5. Understand the concept of decibels.

Friis Equation

Introduction

Previously, we discussed the four wireless RF propagation methods. We left off with a fairly simple equation to calculate the maximum line of sight (bLOS) range for two communication systems. However, LOS is not the only factor that determines whether or not those two systems can communicate. In fact, just because two antennas are within the maximum LOS range doesn’t mean they can actually communicate. Electrical signals attenuate (become weaker) as they propagate over a distance. If the received signal is too weak, the receiving radio will not be able to detect or process it. In fact, every radio has a certain threshold for received power, or Signal-to-Noise Ratio (SNR), which must be met in order to establish a communications link. The Friis equation provides the means to calculate received power, given a number of attributing factors. If the received power, or the SNR, is above the threshold, and the radios are within the maximum LOS range, they can effectively communicate.

Friis Equation

The equation for determining how much power actually reaches the receiving antenna is called the Friis (rhymes with Greece) equation:

\[P_{R} = \ P_{T}G_{T}G_{R}\frac{\lambda^{2}}{{(4\pi R)}^{2}}\]

where the variables are as follows:

• P­_R­: The power collected by the receiving antenna (in Watts)

• P­_T­: The power sent by the transmitting antenna (in Watts)

• G­_T­: The gain of the transmitting antenna (unitless)

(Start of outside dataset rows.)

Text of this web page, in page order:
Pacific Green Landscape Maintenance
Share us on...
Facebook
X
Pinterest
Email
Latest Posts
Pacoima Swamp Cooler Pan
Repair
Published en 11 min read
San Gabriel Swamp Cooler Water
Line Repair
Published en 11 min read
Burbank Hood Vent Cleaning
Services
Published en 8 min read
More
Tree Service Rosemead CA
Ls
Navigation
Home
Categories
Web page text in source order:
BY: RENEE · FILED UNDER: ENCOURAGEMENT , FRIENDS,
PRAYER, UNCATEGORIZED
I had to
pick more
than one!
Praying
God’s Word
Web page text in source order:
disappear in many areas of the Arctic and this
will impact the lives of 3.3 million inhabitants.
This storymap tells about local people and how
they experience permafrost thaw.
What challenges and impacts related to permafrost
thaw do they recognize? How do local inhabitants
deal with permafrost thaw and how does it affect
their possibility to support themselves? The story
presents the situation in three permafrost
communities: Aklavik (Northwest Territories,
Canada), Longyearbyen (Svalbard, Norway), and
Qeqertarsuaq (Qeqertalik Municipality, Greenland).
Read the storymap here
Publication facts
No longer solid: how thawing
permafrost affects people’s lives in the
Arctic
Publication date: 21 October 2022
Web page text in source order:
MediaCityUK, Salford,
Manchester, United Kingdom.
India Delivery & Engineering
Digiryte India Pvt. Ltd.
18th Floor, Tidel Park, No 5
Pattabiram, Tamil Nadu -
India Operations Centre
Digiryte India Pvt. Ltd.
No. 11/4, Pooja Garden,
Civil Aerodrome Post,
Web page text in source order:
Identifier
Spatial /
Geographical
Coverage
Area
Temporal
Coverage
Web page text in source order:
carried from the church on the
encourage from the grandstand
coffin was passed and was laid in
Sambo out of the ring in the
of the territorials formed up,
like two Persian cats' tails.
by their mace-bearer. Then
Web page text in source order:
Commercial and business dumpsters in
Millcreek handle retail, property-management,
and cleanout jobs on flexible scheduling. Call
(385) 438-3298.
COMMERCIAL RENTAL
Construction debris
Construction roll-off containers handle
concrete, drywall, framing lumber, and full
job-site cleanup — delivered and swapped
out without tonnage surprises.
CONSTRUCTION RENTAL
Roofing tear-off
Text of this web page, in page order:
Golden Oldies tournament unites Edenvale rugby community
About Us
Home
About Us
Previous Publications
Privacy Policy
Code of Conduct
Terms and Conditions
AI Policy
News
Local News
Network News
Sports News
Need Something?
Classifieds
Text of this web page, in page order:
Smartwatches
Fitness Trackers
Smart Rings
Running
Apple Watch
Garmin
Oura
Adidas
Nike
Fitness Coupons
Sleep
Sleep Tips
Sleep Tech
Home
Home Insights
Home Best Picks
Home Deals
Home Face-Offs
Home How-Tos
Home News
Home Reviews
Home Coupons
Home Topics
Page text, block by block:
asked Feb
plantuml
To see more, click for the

• G­_R­: The gain of the receiving antenna (unitless)

• λ: The wavelength of the radio signal (in meters)

• R: The distance between the two antennas (in meters)

Let’s look at these variables and how they affect the strength of the signal that gets to our receiving antenna.

Power Transmitted, P­_T­: The power transmitted, P­_T­, clearly affects received power. In fact, P­_T­ and P­_R­ are directly proportional, so as P­_T­ increases, P­_R­ also increases.

Distance (or Radius) between Antennas, R: To understand the effect of distance on the amount of received power, consider a point source radiating P­_T­ Watts of power equally in all directions, which is effectively a sphere. At any point on a sphere of radius, R, away from the transmitting point source, we can define the power density, S, in Watts/m^2^, as the total power radiated, P­_T­, divided by the surface area of the sphere, 4πR^2^. That is,

\[S = \frac{P_{T}}{4\pi R^{2}}\]

From this, we see the power density is proportional to \(\frac{1}{R^{2}}\). Soon, we will see the received power, P­_R­, is proportional to the power density. As a result, received power is proportional to \(\frac{1}{R^{2}}\).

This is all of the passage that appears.